Task input section start
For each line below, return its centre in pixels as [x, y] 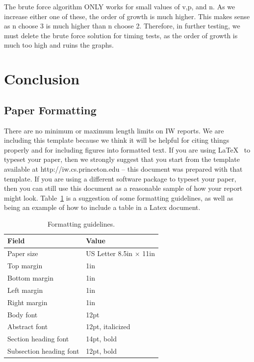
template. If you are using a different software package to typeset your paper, [120, 178]
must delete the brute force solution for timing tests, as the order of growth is [121, 35]
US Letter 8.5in [109, 253]
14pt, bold [101, 339]
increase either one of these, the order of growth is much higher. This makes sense [127, 16]
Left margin [25, 290]
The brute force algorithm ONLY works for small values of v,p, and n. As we [120, 6]
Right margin [27, 302]
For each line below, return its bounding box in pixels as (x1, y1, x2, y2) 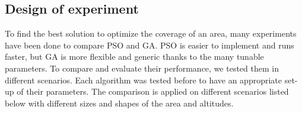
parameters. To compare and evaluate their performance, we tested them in (5, 62, 279, 74)
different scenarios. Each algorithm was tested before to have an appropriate (5, 73, 282, 86)
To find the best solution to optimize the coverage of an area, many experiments (5, 27, 297, 40)
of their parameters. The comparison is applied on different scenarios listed (17, 85, 289, 98)
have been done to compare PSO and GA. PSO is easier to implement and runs (5, 38, 294, 51)
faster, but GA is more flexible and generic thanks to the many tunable (5, 50, 264, 63)
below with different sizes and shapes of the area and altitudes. (5, 96, 234, 109)
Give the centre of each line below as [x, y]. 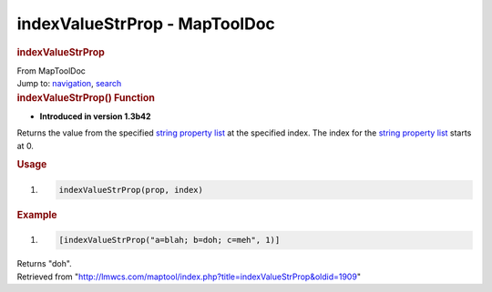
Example [37, 215]
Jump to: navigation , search [69, 84]
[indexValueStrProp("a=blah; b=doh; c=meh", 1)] [169, 240]
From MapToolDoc [51, 70]
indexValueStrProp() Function [86, 97]
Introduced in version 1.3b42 [95, 116]
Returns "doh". [44, 264]
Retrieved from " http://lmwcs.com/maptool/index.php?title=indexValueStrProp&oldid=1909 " [189, 277]
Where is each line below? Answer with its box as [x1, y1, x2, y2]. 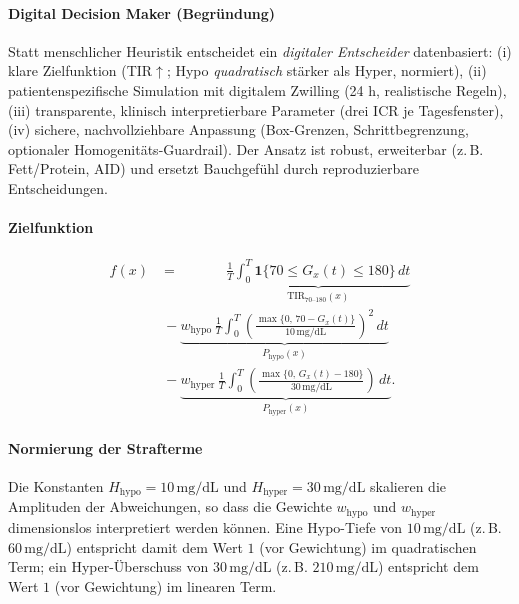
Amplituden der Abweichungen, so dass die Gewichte [8, 496, 332, 517]
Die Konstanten [8, 476, 104, 497]
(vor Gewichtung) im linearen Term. [54, 575, 277, 596]
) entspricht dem [378, 556, 479, 577]
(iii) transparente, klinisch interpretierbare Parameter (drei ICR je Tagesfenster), [8, 99, 504, 120]
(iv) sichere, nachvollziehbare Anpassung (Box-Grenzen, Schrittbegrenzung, [8, 119, 469, 140]
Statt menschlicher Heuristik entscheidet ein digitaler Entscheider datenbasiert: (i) [8, 40, 512, 61]
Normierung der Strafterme [8, 437, 203, 458]
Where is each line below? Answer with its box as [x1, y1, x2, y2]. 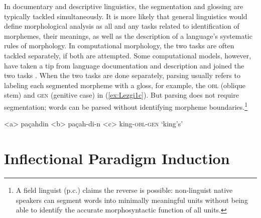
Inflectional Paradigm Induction [4, 148, 230, 168]
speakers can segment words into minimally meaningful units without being [16, 194, 248, 205]
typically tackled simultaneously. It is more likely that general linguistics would [4, 11, 247, 21]
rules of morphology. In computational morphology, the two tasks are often [4, 40, 234, 51]
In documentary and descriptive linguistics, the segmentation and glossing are [4, 1, 243, 11]
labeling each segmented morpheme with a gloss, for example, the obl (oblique [4, 80, 246, 90]
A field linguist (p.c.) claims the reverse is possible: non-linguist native [16, 184, 233, 195]
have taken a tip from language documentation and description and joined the [4, 60, 244, 70]
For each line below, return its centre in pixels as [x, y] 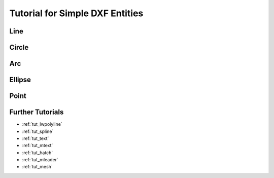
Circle [19, 47]
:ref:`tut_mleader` [40, 160]
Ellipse [20, 80]
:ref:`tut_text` [36, 138]
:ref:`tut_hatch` [38, 153]
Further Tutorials [37, 112]
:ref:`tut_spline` [38, 131]
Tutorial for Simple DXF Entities [76, 13]
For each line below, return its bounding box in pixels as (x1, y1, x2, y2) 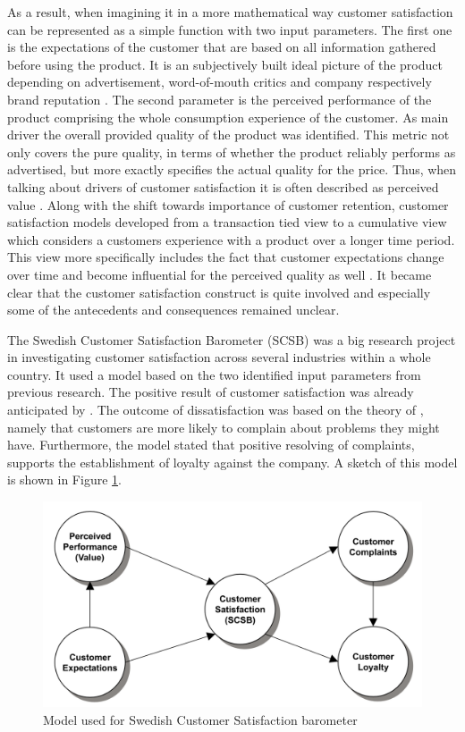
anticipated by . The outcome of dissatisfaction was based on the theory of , (7, 400, 424, 419)
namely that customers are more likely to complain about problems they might (7, 417, 440, 436)
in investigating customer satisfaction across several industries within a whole (7, 348, 431, 366)
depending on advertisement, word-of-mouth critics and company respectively (7, 72, 432, 91)
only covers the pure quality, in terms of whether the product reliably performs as (7, 142, 456, 161)
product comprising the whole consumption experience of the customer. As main (7, 107, 449, 126)
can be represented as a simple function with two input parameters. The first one (7, 20, 452, 38)
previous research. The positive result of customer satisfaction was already (7, 383, 414, 401)
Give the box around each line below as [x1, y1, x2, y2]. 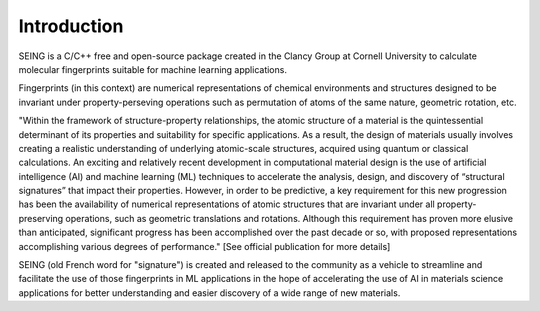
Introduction [18, 15, 124, 37]
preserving [18, 212, 64, 224]
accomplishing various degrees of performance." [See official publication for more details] [18, 240, 391, 252]
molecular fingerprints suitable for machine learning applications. [18, 63, 287, 75]
Task input section end
- **Your assignment**:
Apart from its pictures, the data is to be repeated exactly.

- **Response area**:
For each line below, return its centre in pixels as [x, y] 
template. If you are using a different software package to typeset your paper, [120, 178]
must delete the brute force solution for timing tests, as the order of growth is [121, 35]
US Letter 8.5in [109, 253]
14pt, bold [101, 339]
increase either one of these, the order of growth is much higher. This makes sense [127, 16]
Left margin [25, 290]
The brute force algorithm ONLY works for small values of v,p, and n. As we [120, 6]
Right margin [27, 302]
For each line below, return its bounding box in pixels as (x1, y1, x2, y2) 
parameters. To compare and evaluate their performance, we tested them in (5, 62, 279, 74)
different scenarios. Each algorithm was tested before to have an appropriate (5, 73, 282, 86)
To find the best solution to optimize the coverage of an area, many experiments (5, 27, 297, 40)
of their parameters. The comparison is applied on different scenarios listed (17, 85, 289, 98)
have been done to compare PSO and GA. PSO is easier to implement and runs (5, 38, 294, 51)
faster, but GA is more flexible and generic thanks to the many tunable (5, 50, 264, 63)
below with different sizes and shapes of the area and altitudes. (5, 96, 234, 109)
Give the centre of each line below as [x, y]. 
Example [37, 215]
Jump to: navigation , search [69, 84]
[indexValueStrProp("a=blah; b=doh; c=meh", 1)] [169, 240]
From MapToolDoc [51, 70]
indexValueStrProp() Function [86, 97]
Introduced in version 1.3b42 [95, 116]
Returns "doh". [44, 264]
Retrieved from " http://lmwcs.com/maptool/index.php?title=indexValueStrProp&oldid=1909 " [189, 277]
Where is each line below? Answer with its box as [x1, y1, x2, y2]. 
Amplituden der Abweichungen, so dass die Gewichte [8, 496, 332, 517]
Die Konstanten [8, 476, 104, 497]
(vor Gewichtung) im linearen Term. [54, 575, 277, 596]
) entspricht dem [378, 556, 479, 577]
(iii) transparente, klinisch interpretierbare Parameter (drei ICR je Tagesfenster), [8, 99, 504, 120]
(iv) sichere, nachvollziehbare Anpassung (Box-Grenzen, Schrittbegrenzung, [8, 119, 469, 140]
Statt menschlicher Heuristik entscheidet ein digitaler Entscheider datenbasiert: (i) [8, 40, 512, 61]
Normierung der Strafterme [8, 437, 203, 458]
Where is each line below? Answer with its box as [x1, y1, x2, y2]. 
Inflectional Paradigm Induction [4, 148, 230, 168]
speakers can segment words into minimally meaningful units without being [16, 194, 248, 205]
typically tackled simultaneously. It is more likely that general linguistics would [4, 11, 247, 21]
rules of morphology. In computational morphology, the two tasks are often [4, 40, 234, 51]
In documentary and descriptive linguistics, the segmentation and glossing are [4, 1, 243, 11]
labeling each segmented morpheme with a gloss, for example, the obl (oblique [4, 80, 246, 90]
A field linguist (p.c.) claims the reverse is possible: non-linguist native [16, 184, 233, 195]
have taken a tip from language documentation and description and joined the [4, 60, 244, 70]
For each line below, return its centre in pixels as [x, y] 
Circle [19, 47]
:ref:`tut_mleader` [40, 160]
Ellipse [20, 80]
:ref:`tut_text` [36, 138]
:ref:`tut_hatch` [38, 153]
Further Tutorials [37, 112]
:ref:`tut_spline` [38, 131]
Tutorial for Simple DXF Entities [76, 13]
For each line below, return its bounding box in pixels as (x1, y1, x2, y2) 
anticipated by . The outcome of dissatisfaction was based on the theory of , (7, 400, 424, 419)
namely that customers are more likely to complain about problems they might (7, 417, 440, 436)
in investigating customer satisfaction across several industries within a whole (7, 348, 431, 366)
depending on advertisement, word-of-mouth critics and company respectively (7, 72, 432, 91)
only covers the pure quality, in terms of whether the product reliably performs as (7, 142, 456, 161)
product comprising the whole consumption experience of the customer. As main (7, 107, 449, 126)
can be represented as a simple function with two input parameters. The first one (7, 20, 452, 38)
previous research. The positive result of customer satisfaction was already (7, 383, 414, 401)
Give the box around each line below as [x1, y1, x2, y2]. 
Introduction [18, 15, 124, 37]
preserving [18, 212, 64, 224]
accomplishing various degrees of performance." [See official publication for more details] [18, 240, 391, 252]
molecular fingerprints suitable for machine learning applications. [18, 63, 287, 75]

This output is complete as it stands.